I guess, this is a rather theoretical problem as we won't ever have such a good function, but I wonder if there's a way to avoid it?
It certainly isn't just a theoretical problem, it can occur in practice too. For "large" games this problem won't occur in the early game, but it can start occurring in the later stages of a game when terminal positions can actually be reached directly through exhaustive searches. It can also occur right from the beginning in extremely small / simple games, like Tic Tac Toe.
Addressing this is not (necessarily) just a matter of defining the evaluation function alone, it can also depend on which search or learning algorithm is used. So, I'll consider a few different cases.
Case 1: Minimax / Alpha-Beta / other similar "exhaustive" searches
When using Minimax / Alpha-Beta / other search algorithms based on those, the easiest solution to the problem you describe is to use iterative deepening. As soon as you prove a win for yourself at a certain depth level d
using iterative deepening, you can simply stop the search, don't search if there are any other wins to be proven at depth d + 1
, just play along the line you've just proven to be a winning line. This way, you will always go for the win in the lowest number of moves.

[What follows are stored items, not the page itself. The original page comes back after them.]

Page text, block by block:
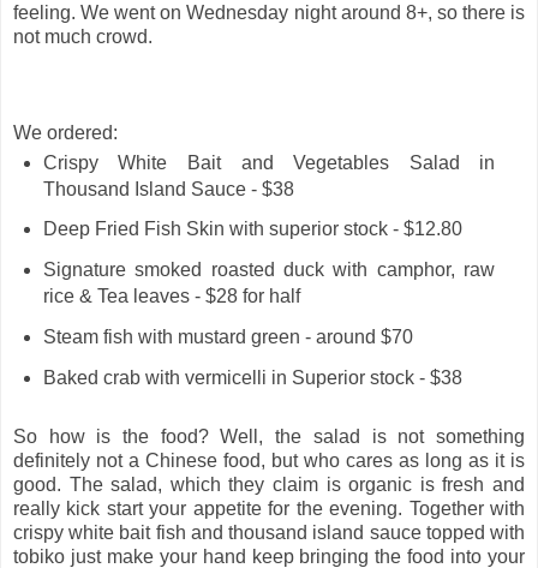
feeling. We went on Wednesday night around 8+, so there is
not much crowd.
We ordered:
Crispy White Bait and Vegetables Salad in
Thousand Island Sauce - $38
Deep Fried Fish Skin with superior stock - $12.80
Signature smoked roasted duck with camphor, raw
rice & Tea leaves - $28 for half
Steam fish with mustard green - around $70
Baked crab with vermicelli in Superior stock - $38
So how is the food? Well, the salad is not something
definitely not a Chinese food, but who cares as long as it is
good. The salad, which they claim is organic is fresh and
really kick start your appetite for the evening. Together with
crispy white bait fish and thousand island sauce topped with
tobiko just make your hand keep bringing the food into your
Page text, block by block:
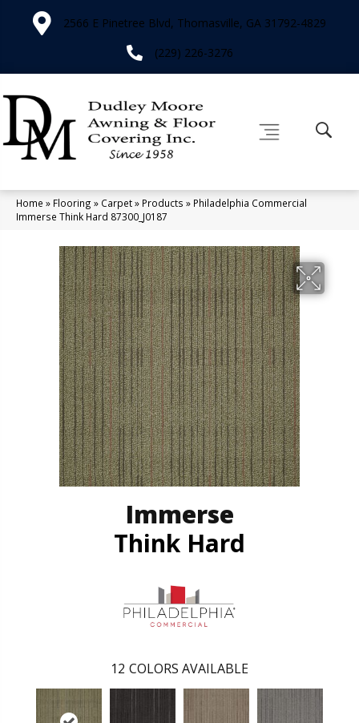
2566 E Pinetree Blvd, Thomasville, GA 31792-4829
(229) 226-3276
Home » Flooring » Carpet» Products » Philadelphia Commercial
Immerse Think Hard 87300_J0187
Immerse
Think Hard
12 COLORS AVAILABLE

A related advantage of this approach is that, as soon as you prove a loss at depth d
for yourself, you can also cancel the search process and play the move that was best according to your evaluations at depth d - 1
. This will often be your best chance to still grab a win in cases where your opponent fails to see their win at depth d
.
Case 2: Monte-Carlo Tree Search / other searches with randomness
Monte-Carlo Tree Search is a well-known search algorithm that incorporates an element of randomness in its search. With these kinds of algorithms, the problem you describe tends not to be a real issue. Due to the randomness in the search, wins that can be achieved in a small number of moves tend to be evaluated better than longer-distance wins in practice. In long-distance wins, there is a greater chance that the randomness in the search process causes an incorrect move to be played somewhere along the long-distance win, which reduces the evaluation of such a line of play.
Case 3: (Reinforcement) Learning approaches
These approaches tend to involve some element of randomness due to the need for exploration in learning, which leads to similar reasoning as described for MCTS above. Also, in Reinforcement Learning, we typically use a discount factor gamma < 1.0
(e.g. gamma = 0.99
) which causes distant rewards to be viewed as less important than close rewards, even if we don't do such discounting for the final evaluation of the performance of an algorithm. See, for example, a lot of the work on Atari games (DeepMind's DQN, etc.). Algorithms are evaluated according to their undiscounted scores, but learning still uses a bit of discounting because, in practice, this is found to be beneficial for learning.